Strength Testing with the Leg ExtensionFeb 15, 2018
Why Use Leg Extension Strength Testing?
Assessing the muscular strength of the lower limbs generally involves compound movements which is an excellent method to determine global lower limb strength.
However, it is often important to more finely identify deficits in individual muscle groups for injury risk analysis and the development of appropriate treatment techniques.
Why Is Quadriceps Strength Important?
The quadriceps group of muscles is a major muscle group of the lower limb and one of the primary absorbers of stress when it comes to activities of daily living and sporting performance.
From the research we know that:
- Less than 85% via the Limb Symmetry Index (LSI) in knee extension strength is considered poor and warrants further rehabilitation (Lepley, 2015)
- Leg extension strength is a critical component of many daily activities such as rising from a chair and climbing stairs, movements that are required for maintaining independence and mobility throughout the lifespan (Paasuke, Ereline, Gapeyeva, Joost, Mottus, & Taba, 2004)
- Preoperative quadriceps muscle strength deficits and meniscus injuries have significant negative consequences for the long-term functional outcome after ACL reconstruction. (Eitzen et al 2009)
- The Quadriceps can be exposed to more than 5x bodyweight in force depending on running speed. (Dorn et al 2012)

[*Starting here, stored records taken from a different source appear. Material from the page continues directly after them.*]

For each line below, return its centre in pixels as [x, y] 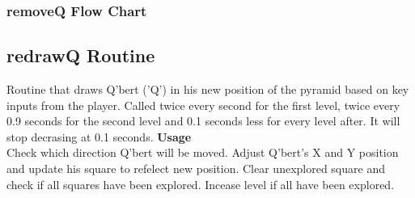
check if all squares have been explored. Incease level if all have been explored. [201, 184]
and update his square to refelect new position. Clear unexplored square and [196, 169]
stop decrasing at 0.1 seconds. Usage [99, 136]
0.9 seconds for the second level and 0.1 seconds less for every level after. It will [203, 121]
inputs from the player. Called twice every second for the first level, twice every [203, 105]
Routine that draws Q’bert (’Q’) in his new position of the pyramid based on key [208, 89]
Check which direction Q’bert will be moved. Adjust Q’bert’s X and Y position [203, 152]
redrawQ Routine [81, 55]
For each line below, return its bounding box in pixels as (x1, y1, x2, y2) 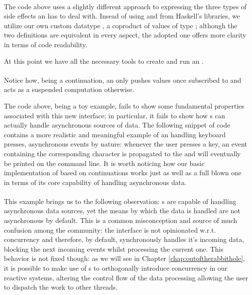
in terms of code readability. (4, 39, 87, 49)
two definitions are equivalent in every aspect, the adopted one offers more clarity (4, 30, 246, 40)
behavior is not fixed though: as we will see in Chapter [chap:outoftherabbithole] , (4, 253, 245, 263)
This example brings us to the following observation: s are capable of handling (4, 196, 236, 206)
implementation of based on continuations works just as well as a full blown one (4, 167, 241, 178)
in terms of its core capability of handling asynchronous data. (4, 177, 187, 187)
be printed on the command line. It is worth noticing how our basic (4, 158, 204, 168)
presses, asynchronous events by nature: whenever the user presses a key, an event (4, 139, 248, 149)
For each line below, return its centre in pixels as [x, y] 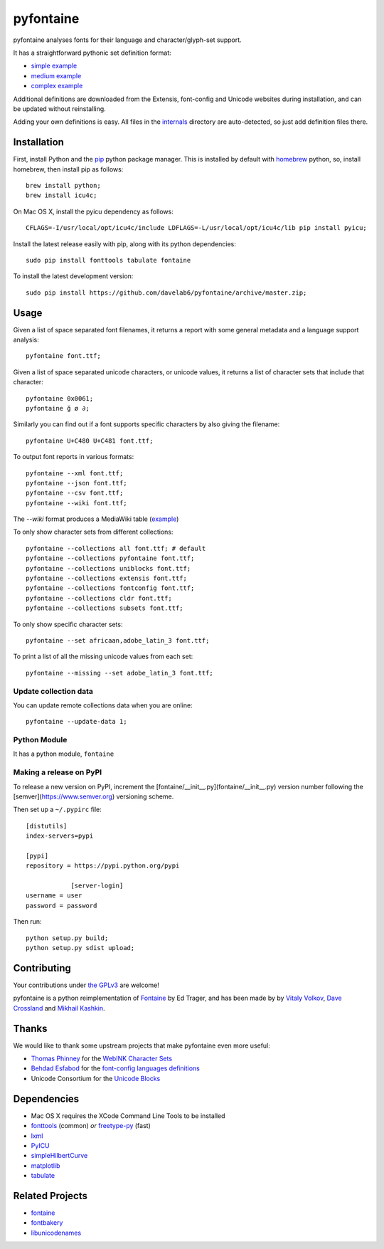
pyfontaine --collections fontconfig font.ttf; [110, 588]
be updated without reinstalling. [59, 109]
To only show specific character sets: [68, 624]
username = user [54, 896]
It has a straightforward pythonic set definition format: [92, 53]
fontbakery [47, 1223]
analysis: [26, 339]
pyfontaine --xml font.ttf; [75, 473]

- A normal Hamstring:Quadriceps ratio is considered to be 50% to 80% as averaged through the full range of knee motion. (Rosene et al 2001)
How To Perform Leg Extension Test
The subject first completes an adequate warm-up to prepare for the testing.
The subject is seated on a leg extension machine with shin against a shin pad. On the assessor's cue the subject will extend their knee to full extension at a set range of motion against a set resistance. The subject is encouraged to perform as many full repetitions as possible until failure. This process is repeated on both legs with the number of successful repetitions noted for each side.
Results can be compared from side to side or against reference data to assess injury risk or track the progression of quadriceps strength over time.